Yes, Google Translate's camera function is quite nifty. It already allowed you to instantly visually translate printed text in seven languages – English, French, German, Italian, Portuguese, Russian and Spanish.

Say, you wanted to translate a street sign, ingredient list, instruction manual or signs on a music system in Spanish. All you had to do was to open the app, switch on the camera, point it at the text and, voila! Without even an internet connection, you could see text transform live on your screen into English, or any of the other six languages, depending upon your choice.

Now Google has added 20 more languages: You can now translate to and from English and Bulgarian, Catalan, Croatian, Czech, Danish, Dutch, Filipino, Finnish, Hungarian, Indonesian, Lithuanian, Norwegian, Polish, Romanian, Slovak, Swedish, Turkish and Ukrainian.

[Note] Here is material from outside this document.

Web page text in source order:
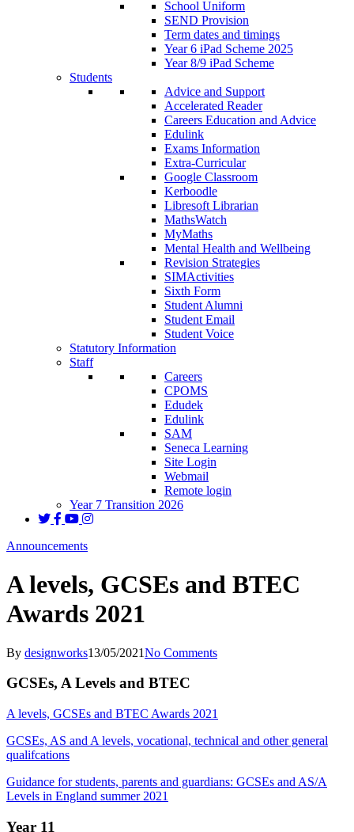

The app also allows you to do a one-way translations from English to Hindi and Thai.

To showcase the app's versatility, Google has released a video showing how the app translates the 1958 hit single La Bamba in real time. No engineers were harmed in the making of this video, says Google.

If you want to nitpick, though, you could always point to how machine translation misses out on nuances, or how the word "gracia" itself, for instance, could be translated as humour, skill, or funny.

But then that's what is exciting and frustrating about translation.

Perhaps we can hold off doing a little bhangra jig till Indian language capabilities get built into the app?